#### AIM OF THE TASK
Using the records below, return exactly the lines from the one containing "POINTERS (30, 153)" through the last, and omit pictures.

+++ EXTRACTED ENTRIES

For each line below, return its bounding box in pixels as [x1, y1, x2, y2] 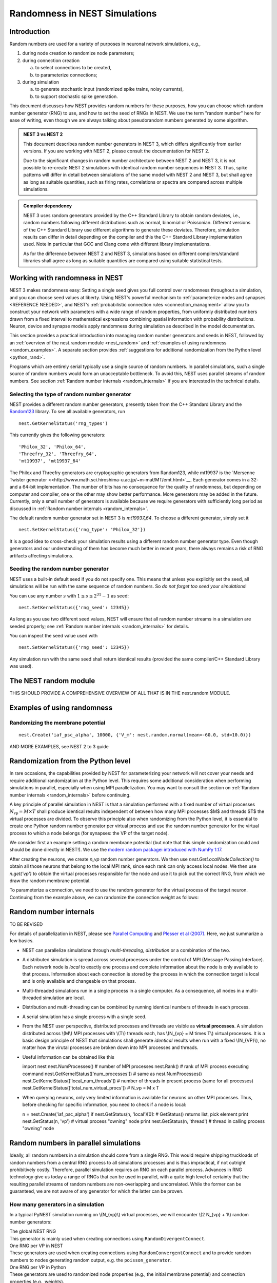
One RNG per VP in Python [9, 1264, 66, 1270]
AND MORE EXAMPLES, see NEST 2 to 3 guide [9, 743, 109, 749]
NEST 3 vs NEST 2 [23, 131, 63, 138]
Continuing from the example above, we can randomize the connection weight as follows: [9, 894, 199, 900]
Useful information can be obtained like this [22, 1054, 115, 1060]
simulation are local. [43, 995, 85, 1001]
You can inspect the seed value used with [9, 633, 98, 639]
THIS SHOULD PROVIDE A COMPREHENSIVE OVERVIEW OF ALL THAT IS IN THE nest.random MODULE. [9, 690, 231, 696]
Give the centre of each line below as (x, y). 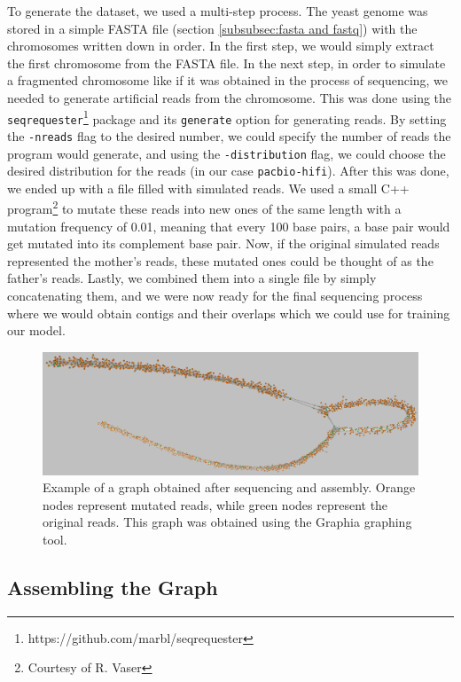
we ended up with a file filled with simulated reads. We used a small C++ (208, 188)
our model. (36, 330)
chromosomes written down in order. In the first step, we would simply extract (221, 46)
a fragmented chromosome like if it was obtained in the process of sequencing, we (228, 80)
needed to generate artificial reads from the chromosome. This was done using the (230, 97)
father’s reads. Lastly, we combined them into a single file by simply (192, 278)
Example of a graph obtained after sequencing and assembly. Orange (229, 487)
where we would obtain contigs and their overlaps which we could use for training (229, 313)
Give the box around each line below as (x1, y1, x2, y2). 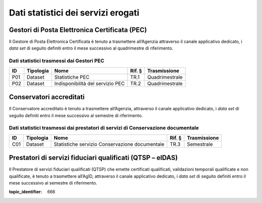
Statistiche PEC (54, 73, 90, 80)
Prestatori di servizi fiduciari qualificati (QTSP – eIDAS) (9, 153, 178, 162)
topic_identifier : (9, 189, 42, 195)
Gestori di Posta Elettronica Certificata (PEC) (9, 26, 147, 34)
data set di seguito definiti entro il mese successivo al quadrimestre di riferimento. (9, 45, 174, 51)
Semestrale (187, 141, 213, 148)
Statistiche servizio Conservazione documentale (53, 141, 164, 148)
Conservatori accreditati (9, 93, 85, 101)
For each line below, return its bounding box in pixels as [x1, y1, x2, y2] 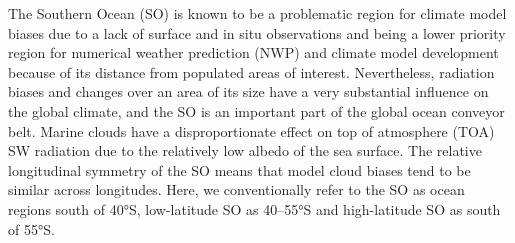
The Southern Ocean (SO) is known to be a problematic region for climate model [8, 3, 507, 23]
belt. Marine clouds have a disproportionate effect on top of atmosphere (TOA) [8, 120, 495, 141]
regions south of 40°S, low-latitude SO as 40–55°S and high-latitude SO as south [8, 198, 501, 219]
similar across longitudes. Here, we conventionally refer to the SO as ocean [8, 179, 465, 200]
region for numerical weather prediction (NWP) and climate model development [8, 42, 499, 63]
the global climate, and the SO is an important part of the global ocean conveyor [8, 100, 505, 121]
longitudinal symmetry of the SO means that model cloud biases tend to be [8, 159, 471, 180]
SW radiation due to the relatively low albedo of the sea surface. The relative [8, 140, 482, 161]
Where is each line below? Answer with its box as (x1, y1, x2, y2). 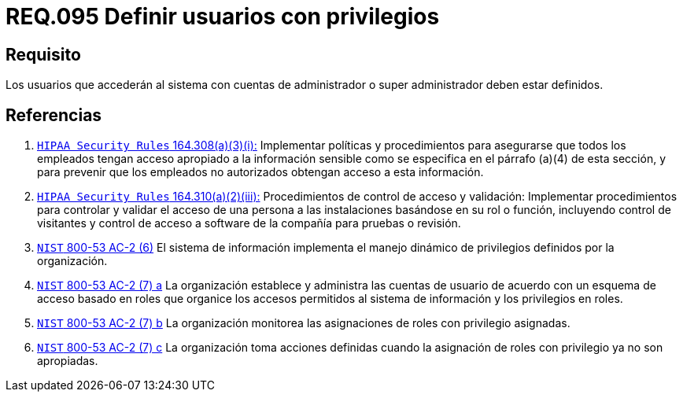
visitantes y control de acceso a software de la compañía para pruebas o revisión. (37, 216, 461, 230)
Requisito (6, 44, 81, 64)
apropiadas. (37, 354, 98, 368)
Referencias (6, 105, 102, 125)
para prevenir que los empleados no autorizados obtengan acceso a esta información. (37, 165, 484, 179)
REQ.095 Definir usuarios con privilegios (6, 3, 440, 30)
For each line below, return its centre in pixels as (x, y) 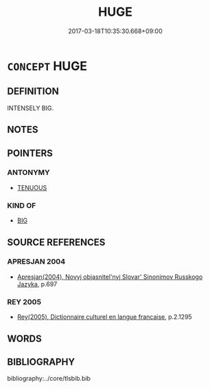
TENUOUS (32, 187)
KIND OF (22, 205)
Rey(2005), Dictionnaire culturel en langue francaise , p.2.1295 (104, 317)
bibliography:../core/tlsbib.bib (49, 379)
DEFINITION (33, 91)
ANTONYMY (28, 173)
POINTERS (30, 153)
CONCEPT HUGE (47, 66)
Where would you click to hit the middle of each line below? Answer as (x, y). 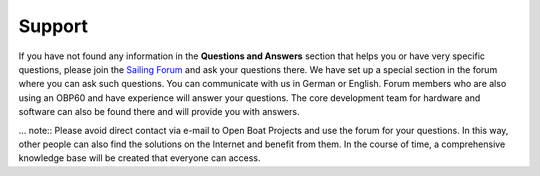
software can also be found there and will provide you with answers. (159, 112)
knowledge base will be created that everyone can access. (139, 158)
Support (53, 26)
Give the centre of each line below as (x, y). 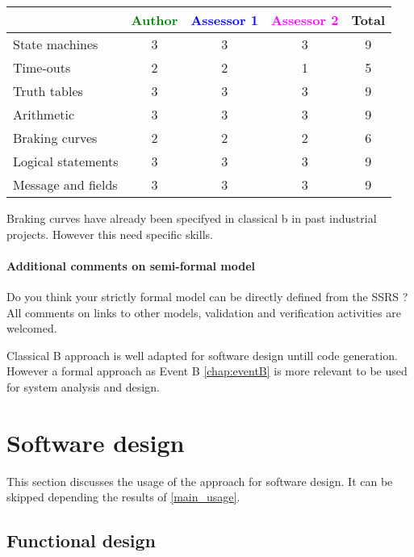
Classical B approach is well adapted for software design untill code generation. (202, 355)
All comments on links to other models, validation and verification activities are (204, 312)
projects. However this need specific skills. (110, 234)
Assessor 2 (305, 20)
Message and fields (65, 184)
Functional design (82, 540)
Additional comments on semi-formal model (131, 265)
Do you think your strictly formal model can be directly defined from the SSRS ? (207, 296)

++++++

#### RESPONSE FOR THIS EXERCISE
POINTERS (30, 153)
CONCEPT HUGE (47, 66)
Where would you click to hit the middle of each line below? Answer as (x, y). 
software can also be found there and will provide you with answers. (159, 112)
knowledge base will be created that everyone can access. (139, 158)
Support (53, 26)
Give the centre of each line below as (x, y). 
Classical B approach is well adapted for software design untill code generation. (202, 355)
All comments on links to other models, validation and verification activities are (204, 312)
projects. However this need specific skills. (110, 234)
Assessor 2 (305, 20)
Message and fields (65, 184)
Functional design (82, 540)
Additional comments on semi-formal model (131, 265)
Do you think your strictly formal model can be directly defined from the SSRS ? (207, 296)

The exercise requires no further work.